Remember that the output of relayout! is the Layout, not the plot itself, so you have return the Plot object as last output of the cell to correctly display the modified plot.

1 Like

@disberd, thanks for clarifying the issue. I can now understand the problem of restyle! inside Pluto. For example, the following piece of code used to work for me in VScode and Atom:

using PlotlyJS

t  = 100 
b = -0.9
init_cond = [0  1 ; 0  1 ; 0  1; 0  1]

𝓎 = [init_cond  zeros(4, t-1)] 					        # pre-allocation for 𝓎
α = (1.85 , 1.895 , 1.9 , 1.9005) 					    # four different values for parameter α  
		    
	for k in eachindex(α)                               # nested for-loop
		for 𝒾 = 1 : t-1 
			𝓎[k,𝒾+2]  = α[k] .* 𝓎[k,𝒾+1] + b .* 𝓎[k,𝒾] 
		end
	end
p10 = plot(𝓎')
restyle!(p10, 1:4, name=["α=1.85" , "α=1.895" , "α=1.9" , "α=1.9005"])

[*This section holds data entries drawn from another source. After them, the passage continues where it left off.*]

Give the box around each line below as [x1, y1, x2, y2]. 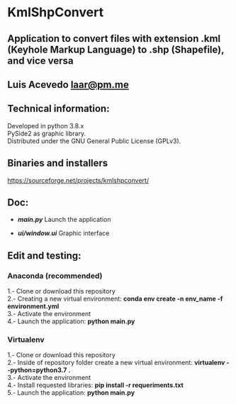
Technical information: [7, 103, 110, 115]
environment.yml [7, 302, 60, 310]
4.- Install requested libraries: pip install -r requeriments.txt [7, 381, 184, 390]
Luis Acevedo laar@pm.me [7, 79, 129, 91]
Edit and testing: [7, 249, 82, 262]
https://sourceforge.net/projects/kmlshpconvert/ [7, 176, 150, 184]
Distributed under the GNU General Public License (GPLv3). [7, 136, 181, 145]
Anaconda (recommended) [7, 271, 103, 281]
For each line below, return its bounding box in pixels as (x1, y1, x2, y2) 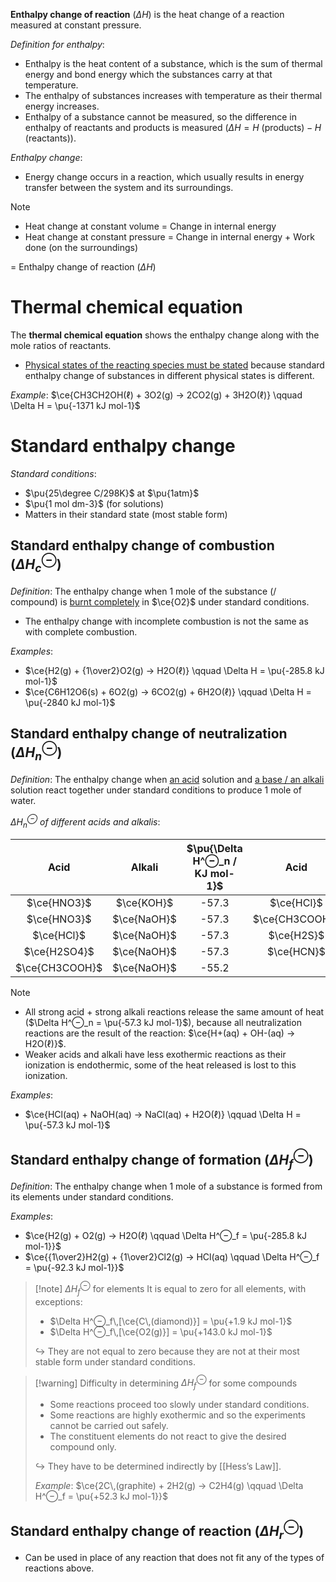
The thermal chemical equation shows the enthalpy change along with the (10, 329, 320, 341)
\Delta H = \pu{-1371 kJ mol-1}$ (10, 399, 141, 411)
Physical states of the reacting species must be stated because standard (24, 359, 325, 371)
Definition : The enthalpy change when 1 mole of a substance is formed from (10, 1180, 323, 1193)
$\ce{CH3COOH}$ (15, 961, 103, 975)
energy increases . (24, 100, 100, 112)
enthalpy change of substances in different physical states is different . (24, 369, 315, 381)
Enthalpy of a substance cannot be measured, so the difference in (24, 111, 297, 123)
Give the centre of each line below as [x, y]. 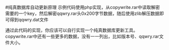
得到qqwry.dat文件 [29, 20]
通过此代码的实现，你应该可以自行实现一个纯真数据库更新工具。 [71, 30]
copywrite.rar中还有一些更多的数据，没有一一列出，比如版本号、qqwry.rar [82, 36]
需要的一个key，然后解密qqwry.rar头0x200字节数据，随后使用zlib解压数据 [82, 13]
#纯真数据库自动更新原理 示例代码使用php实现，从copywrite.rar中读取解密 [83, 7]
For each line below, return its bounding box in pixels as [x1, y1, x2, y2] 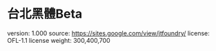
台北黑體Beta [7, 6, 83, 22]
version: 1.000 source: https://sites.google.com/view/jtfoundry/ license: [7, 29, 210, 37]
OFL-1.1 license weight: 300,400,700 [7, 36, 110, 44]

Here is the plot with the restyle! appended:

However, in Pluto, as you pointed out in your example, after using restyle! we have to finish the code by calling the plot again. And this is the part that I was missing. The code above, inside Pluto, is used to produce the annoying output (no error, no plot):

That little trick at the end of the block does the job. Once again, thank you very much. The Julia community is fabulous.